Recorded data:
# # # # # # #
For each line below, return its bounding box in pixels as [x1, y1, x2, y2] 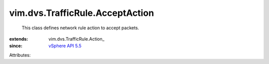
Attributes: [9, 52, 31, 58]
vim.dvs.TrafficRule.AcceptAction [9, 7, 154, 18]
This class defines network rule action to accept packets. [21, 25, 139, 31]
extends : [9, 36, 28, 42]
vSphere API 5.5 [48, 43, 82, 49]
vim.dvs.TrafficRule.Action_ [48, 36, 105, 42]
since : [9, 43, 22, 49]
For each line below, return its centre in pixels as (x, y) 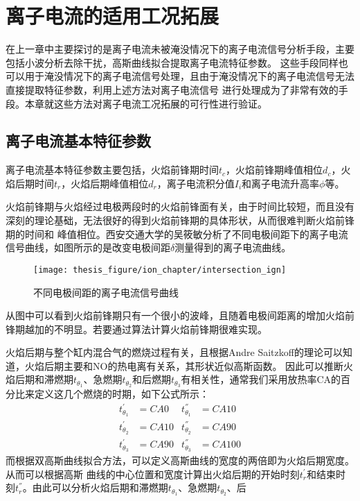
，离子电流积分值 (196, 183)
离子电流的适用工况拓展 (112, 16)
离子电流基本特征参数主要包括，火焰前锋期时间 (112, 170)
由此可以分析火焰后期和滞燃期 (100, 487)
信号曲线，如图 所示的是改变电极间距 (88, 247)
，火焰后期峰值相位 (105, 183)
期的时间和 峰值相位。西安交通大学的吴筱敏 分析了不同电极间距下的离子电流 (177, 233)
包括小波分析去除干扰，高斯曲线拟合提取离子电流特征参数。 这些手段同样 (172, 62)
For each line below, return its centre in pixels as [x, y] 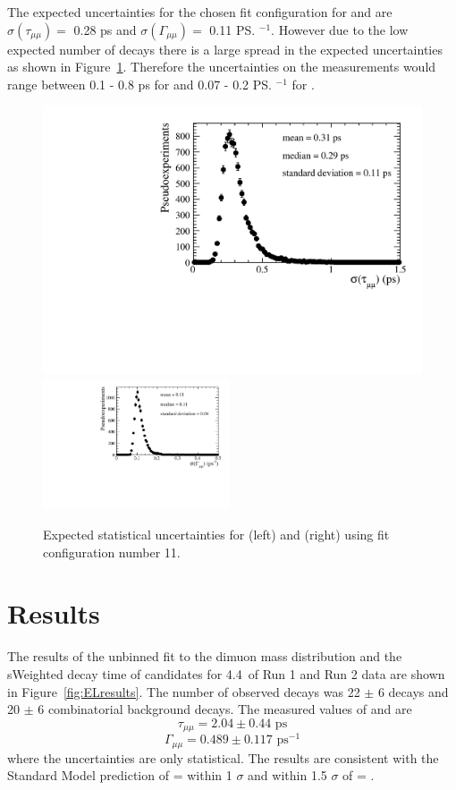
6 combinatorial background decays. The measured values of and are [225, 709]
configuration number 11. [112, 552]
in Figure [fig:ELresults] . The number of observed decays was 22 [184, 691]
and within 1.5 [287, 775]
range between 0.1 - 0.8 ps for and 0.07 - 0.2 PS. [139, 84]
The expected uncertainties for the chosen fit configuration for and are [200, 12]
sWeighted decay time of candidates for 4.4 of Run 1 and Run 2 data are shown [226, 673]
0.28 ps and [105, 29]
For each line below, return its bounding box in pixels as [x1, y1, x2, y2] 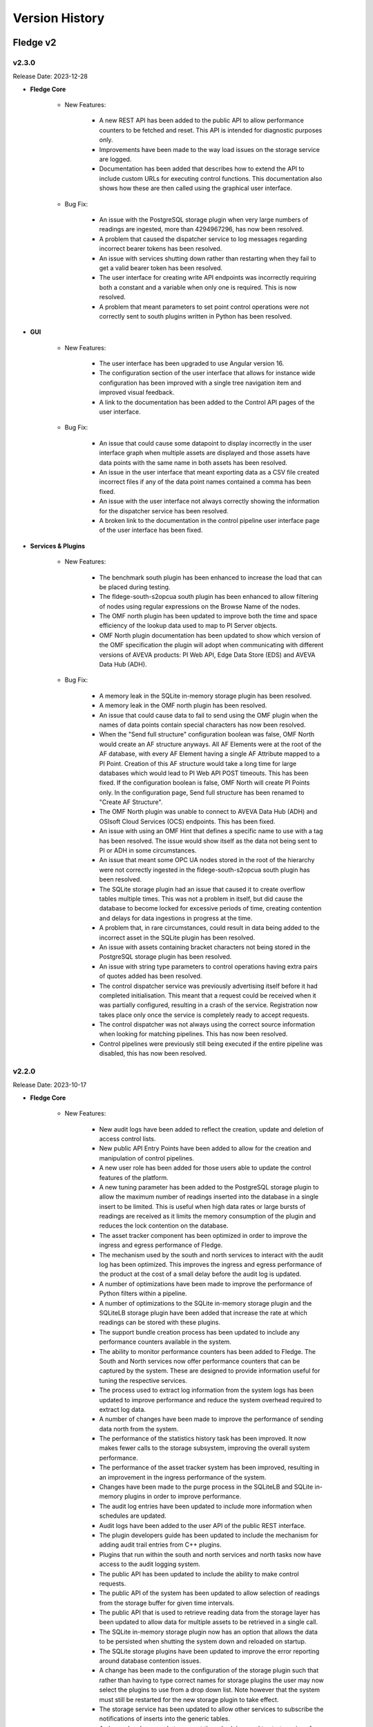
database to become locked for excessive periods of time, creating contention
# # # # # # #
-- PROBLEM --
The word "time" appears in some lines of the data. Copy every one of those lines.

-- RESPONSE FOR THIS EXERCISE --
sWeighted decay time of candidates for 4.4 of Run 1 and Run 2 data are shown [226, 673]
database to become locked for excessive periods of time, creating contention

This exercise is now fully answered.